Friday, January 04, 2013

Guns & drugs for sale online in China, reports

China has a thriving illegal trade of gun and drug running, at least according to a report in the New York Times published this week [ / SMH]. While the country reins in spurious content such as Internet porn, blocks political discussion and many foreign social media sites such as Twitter, Facebook and Google+,  it appears many individuals are openly selling firearms and drugs on the net.

Reporter Nicholas Kristof points to several Chinese sites which sell drugs, and apparently claim to deliver anywhere in mainland China. "Our company has delivery stations in every part of China," one Chinese-language website, complete with photographs of illegal narcotics, claims. "We offer 24-hour delivery service to your door, and we have long-term and consistent supplies. If you just make one phone call, we'll deliver to your hands in one to five hours."

Guns too are also available for a price, according to the article. A Type 54 semi-automatic Chinese military handgun could be bought for around  for $640 or 4,000 Chinese Yuan.

Scams & honey traps

Of course such sites could be scams or even honey traps set up by law enforcement. While such sites could be part of a sting operation to catch unsuspecting criminals, a scam set up by other criminals is far more likely.

Scamming is rife in China, yet gets little publicity and Internet users are not warned sufficiently enough about the dangers of phishing and other fraudulent activity.

Telephone scams

As recently as today it was reported that some 82 Taiwanese individuals appeared in a Taiwan court charged with carrying out telephone fraud activities on victims across mainland China. The 82 were amongst 400 people arrested for swindling millions of dollars from the elderly [ABC/CBN / GMA].

Posing as police officers or state prosecutors, the suspects would call their victims on the telephone claiming hackers had broken into the victims' bank accounts and scare them into transferring their savings into the gang's bank accounts.

In a separate incident ten defendants stood trial in a telephone fraud case last year accused of stealing nearly $4 million in a scam targeting people in China. The victims were told they had won the lottery but informed they had to pay $1,892 for insurance and necessary certificates and documents in order to receive the prize [China Daily].

Internet fraud

Internet fraud too is rising as more people go online to purchase goods. However few are aware of the risks and a growing number of people are finding themselves to to victims of fraud.

As of December 2012, there were around 500 million Chinese connected to the Internet and nearly 200 million of them have shopped online, according to a report by the China Electronic Commerce Association. However according to the CECA more than 60 million Internet users have been victims of fraud with at least 30.8 billion Chinese Yuan [£3 billion / $4.8 billion] stolen from unsuspecting shoppers.

Even mainstream sites have not proved to be entirely safe. According to statistics from Taobao, one of the most popular online shopping market places in China, they received more than 8.7 million complaints on goods bought on the website and levied more than 700,000 punishments on shop owners who were found in violation of its rules in 2011.

Accounts emptied

One Taobao user found her bank account emptied after making a simple purchase for her baby of only 146 Chinese Yuan [£15 / $23].  A 26-year-old mother in Taizhou, Jiangsu province, said she received a call from a woman claiming to be an after-sales service worker for the online shop shortly after her online purchase claiming that there had been a technical problem with her payment and asked to make the payment again, through another website.

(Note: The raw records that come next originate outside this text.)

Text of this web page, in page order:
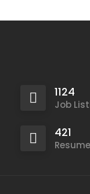
1124
Job
421
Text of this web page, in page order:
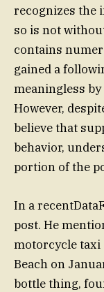
recognizes the
so is not
contains
gained a
meaningless
However,
believe that
behavior,
portion of the
In a
post. He
motorcycle taxi
Beach on
bottle thing,
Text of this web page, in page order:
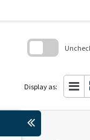
Display as:
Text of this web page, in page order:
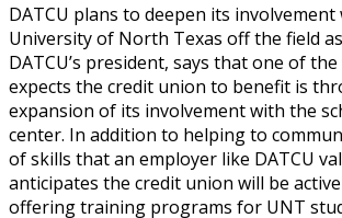
DATCU plans to deepen its
University of North Texas off the field
DATCU’s president, says that one of the
expects the credit union to benefit is
expansion of its involvement with the
center. In addition to helping to
of skills that an employer like DATCU
anticipates the credit union will be
offering training programs for UNT
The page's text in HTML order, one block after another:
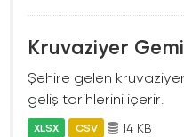
Kruvaziyer
Şehire gelen
geliş tarihlerini içerir.
XLSX CSV 14 KB

"I knew little about paying online, so I believed her," Ge said. "I was told to input my ID card number and my bank account on a Web page." Minutes later the young mother received a text message notifying her that all of the money in her bank account, about 19,000 Chinese Yuan [£1,900 / $3,000], had been taken.

"I called the shop but they said they never called me or disclosed my information to others," she said. "It's all the savings for my family's past eight months," she said. "I called the police, but they said it is almost impossible to get my money back." [China Daily]

Risks and benefits

Of course there are many benefits to shopping online. Prices can be easily checked against different outlets, and with many payment methods there is at least some degree of protection.

Buying illegal products online might not be the safest of online activities however. While the purchase of a Type 54 semi-automatic Chinese military handgun for less than a $1,000 might appear to be a bargain it could result in more than one might have bargained for. Such a purchase could simply result in the delivery of the said item, no questions asked, and a debit of the posted amount. It could however result in an emptied bank account, a call from the police and a stiff prison sentence to boot.

Purchasing illegal items on the Internet is probably not the safest thing to do. Even in the West authorities have tracked individuals who illegally download music and child porn or post defamatory comments on social media websites.

The trail left behind through online activity is possible to follow and illegal activity can result in fines or even prison sentences. In countries like China the risks and penalties are much greater. Even if the reports of guns and drugs being on sale on the net in China could be substantiated, the risk posed is more likely to be felt by the customer than society.